Listed records:
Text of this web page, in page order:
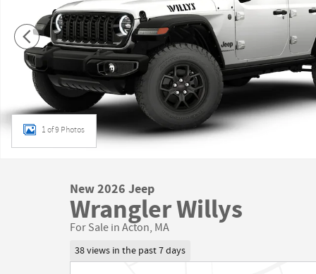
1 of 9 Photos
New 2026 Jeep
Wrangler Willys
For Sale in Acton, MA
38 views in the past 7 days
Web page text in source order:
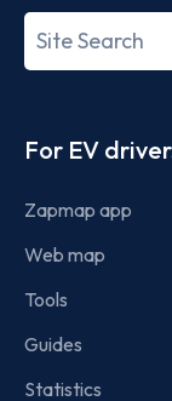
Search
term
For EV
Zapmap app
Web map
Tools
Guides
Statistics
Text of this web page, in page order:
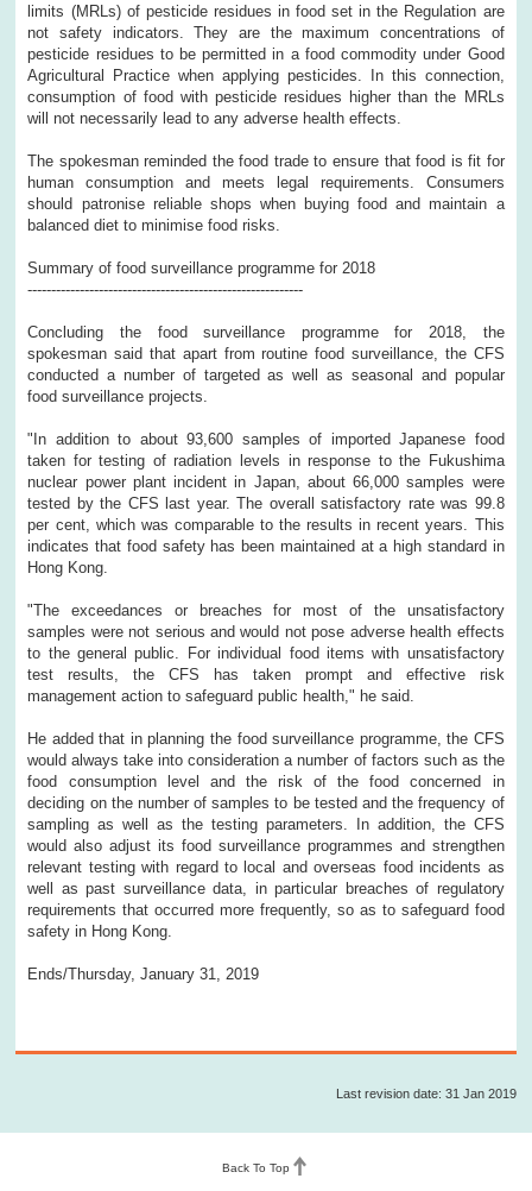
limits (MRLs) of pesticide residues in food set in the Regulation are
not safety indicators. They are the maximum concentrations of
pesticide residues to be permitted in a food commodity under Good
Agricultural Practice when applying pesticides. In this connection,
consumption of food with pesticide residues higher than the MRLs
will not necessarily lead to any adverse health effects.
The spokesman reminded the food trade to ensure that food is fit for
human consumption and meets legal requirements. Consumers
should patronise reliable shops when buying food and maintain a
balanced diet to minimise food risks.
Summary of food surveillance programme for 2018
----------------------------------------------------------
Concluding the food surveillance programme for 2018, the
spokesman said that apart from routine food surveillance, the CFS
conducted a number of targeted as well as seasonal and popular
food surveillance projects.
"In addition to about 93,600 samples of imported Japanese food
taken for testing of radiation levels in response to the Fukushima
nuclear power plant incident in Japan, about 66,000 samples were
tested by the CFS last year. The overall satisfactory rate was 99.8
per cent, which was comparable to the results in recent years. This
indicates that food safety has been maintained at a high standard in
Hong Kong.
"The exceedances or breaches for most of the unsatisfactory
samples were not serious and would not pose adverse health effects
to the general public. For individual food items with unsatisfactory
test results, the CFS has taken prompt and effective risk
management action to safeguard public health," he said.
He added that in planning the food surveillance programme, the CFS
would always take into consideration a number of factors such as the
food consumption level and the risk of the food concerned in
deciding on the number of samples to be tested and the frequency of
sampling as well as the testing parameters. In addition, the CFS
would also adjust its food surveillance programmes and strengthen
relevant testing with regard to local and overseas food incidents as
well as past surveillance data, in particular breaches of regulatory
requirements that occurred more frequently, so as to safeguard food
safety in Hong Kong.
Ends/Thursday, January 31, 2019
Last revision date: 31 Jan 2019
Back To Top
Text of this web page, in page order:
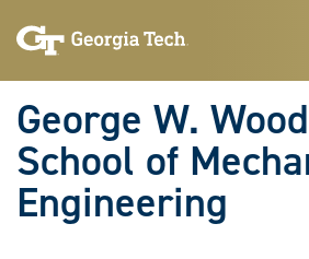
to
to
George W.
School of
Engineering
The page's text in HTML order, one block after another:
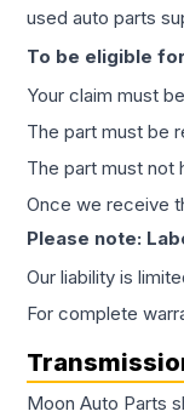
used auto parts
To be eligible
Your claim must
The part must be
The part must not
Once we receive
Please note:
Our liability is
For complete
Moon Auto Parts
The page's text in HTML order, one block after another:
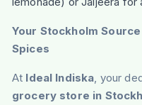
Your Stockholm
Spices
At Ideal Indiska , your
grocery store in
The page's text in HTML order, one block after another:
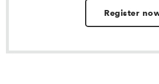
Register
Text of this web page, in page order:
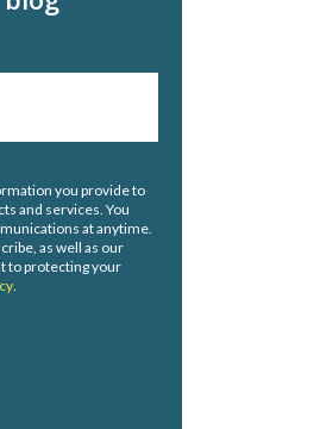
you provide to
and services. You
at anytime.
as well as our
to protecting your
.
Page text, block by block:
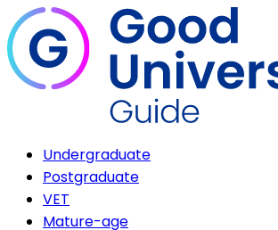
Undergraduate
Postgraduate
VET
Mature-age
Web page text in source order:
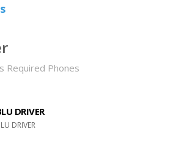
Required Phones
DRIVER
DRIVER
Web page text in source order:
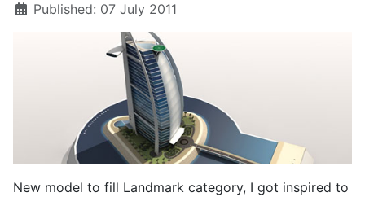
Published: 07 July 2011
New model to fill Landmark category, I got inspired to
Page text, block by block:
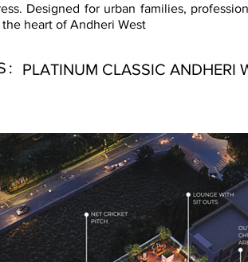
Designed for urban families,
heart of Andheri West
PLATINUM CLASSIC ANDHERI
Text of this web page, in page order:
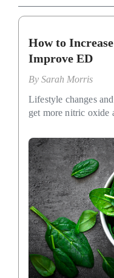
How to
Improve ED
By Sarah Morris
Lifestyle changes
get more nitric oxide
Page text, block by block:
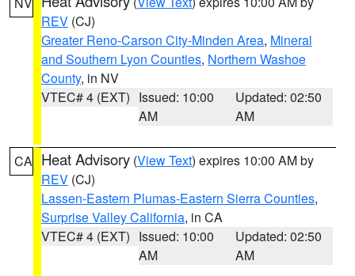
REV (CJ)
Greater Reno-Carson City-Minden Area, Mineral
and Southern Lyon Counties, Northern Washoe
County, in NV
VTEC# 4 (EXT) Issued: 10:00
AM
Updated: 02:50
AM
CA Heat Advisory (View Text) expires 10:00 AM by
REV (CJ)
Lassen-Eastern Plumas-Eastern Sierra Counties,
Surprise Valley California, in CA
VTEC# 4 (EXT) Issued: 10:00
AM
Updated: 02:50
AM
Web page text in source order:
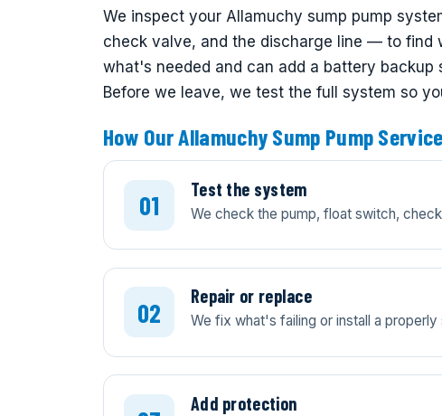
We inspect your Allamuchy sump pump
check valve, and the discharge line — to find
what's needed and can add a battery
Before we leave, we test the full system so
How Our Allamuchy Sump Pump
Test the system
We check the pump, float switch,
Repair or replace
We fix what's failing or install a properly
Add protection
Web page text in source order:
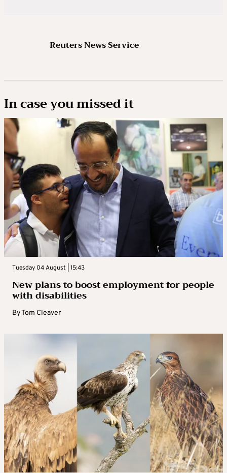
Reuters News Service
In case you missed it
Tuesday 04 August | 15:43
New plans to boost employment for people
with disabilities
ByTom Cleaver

Instructions to follow: Could the listing above be printed again in full, with every picture omitted?

Result of this exercise:
Text of this web page, in page order:
1 of 9 Photos
New 2026 Jeep
Wrangler Willys
For Sale in Acton, MA
38 views in the past 7 days
Web page text in source order:
Search
term
For EV
Zapmap app
Web map
Tools
Guides
Statistics
Text of this web page, in page order:
limits (MRLs) of pesticide residues in food set in the Regulation are
not safety indicators. They are the maximum concentrations of
pesticide residues to be permitted in a food commodity under Good
Agricultural Practice when applying pesticides. In this connection,
consumption of food with pesticide residues higher than the MRLs
will not necessarily lead to any adverse health effects.
The spokesman reminded the food trade to ensure that food is fit for
human consumption and meets legal requirements. Consumers
should patronise reliable shops when buying food and maintain a
balanced diet to minimise food risks.
Summary of food surveillance programme for 2018
----------------------------------------------------------
Concluding the food surveillance programme for 2018, the
spokesman said that apart from routine food surveillance, the CFS
conducted a number of targeted as well as seasonal and popular
food surveillance projects.
"In addition to about 93,600 samples of imported Japanese food
taken for testing of radiation levels in response to the Fukushima
nuclear power plant incident in Japan, about 66,000 samples were
tested by the CFS last year. The overall satisfactory rate was 99.8
per cent, which was comparable to the results in recent years. This
indicates that food safety has been maintained at a high standard in
Hong Kong.
"The exceedances or breaches for most of the unsatisfactory
samples were not serious and would not pose adverse health effects
to the general public. For individual food items with unsatisfactory
test results, the CFS has taken prompt and effective risk
management action to safeguard public health," he said.
He added that in planning the food surveillance programme, the CFS
would always take into consideration a number of factors such as the
food consumption level and the risk of the food concerned in
deciding on the number of samples to be tested and the frequency of
sampling as well as the testing parameters. In addition, the CFS
would also adjust its food surveillance programmes and strengthen
relevant testing with regard to local and overseas food incidents as
well as past surveillance data, in particular breaches of regulatory
requirements that occurred more frequently, so as to safeguard food
safety in Hong Kong.
Ends/Thursday, January 31, 2019
Last revision date: 31 Jan 2019
Back To Top
Text of this web page, in page order:
to
to
George W.
School of
Engineering
The page's text in HTML order, one block after another:
used auto parts
To be eligible
Your claim must
The part must be
The part must not
Once we receive
Please note:
Our liability is
For complete
Moon Auto Parts
The page's text in HTML order, one block after another:
Your Stockholm
Spices
At Ideal Indiska , your
grocery store in
The page's text in HTML order, one block after another:
Register
Text of this web page, in page order:
you provide to
and services. You
at anytime.
as well as our
to protecting your
.
Page text, block by block:
Undergraduate
Postgraduate
VET
Mature-age
Web page text in source order:
Required Phones
DRIVER
DRIVER
Web page text in source order:
Published: 07 July 2011
New model to fill Landmark category, I got inspired to
Page text, block by block:
Designed for urban families,
heart of Andheri West
PLATINUM CLASSIC ANDHERI
Text of this web page, in page order:
How to
Improve ED
By Sarah Morris
Lifestyle changes
get more nitric oxide
Page text, block by block:
REV (CJ)
Greater Reno-Carson City-Minden Area, Mineral
and Southern Lyon Counties, Northern Washoe
County, in NV
VTEC# 4 (EXT) Issued: 10:00
AM
Updated: 02:50
AM
CA Heat Advisory (View Text) expires 10:00 AM by
REV (CJ)
Lassen-Eastern Plumas-Eastern Sierra Counties,
Surprise Valley California, in CA
VTEC# 4 (EXT) Issued: 10:00
AM
Updated: 02:50
AM
Web page text in source order:
We inspect your Allamuchy sump pump
check valve, and the discharge line — to find
what's needed and can add a battery
Before we leave, we test the full system so
How Our Allamuchy Sump Pump
Test the system
We check the pump, float switch,
Repair or replace
We fix what's failing or install a properly
Add protection
Web page text in source order:
Reuters News Service
In case you missed it
Tuesday 04 August | 15:43
New plans to boost employment for people
with disabilities
ByTom Cleaver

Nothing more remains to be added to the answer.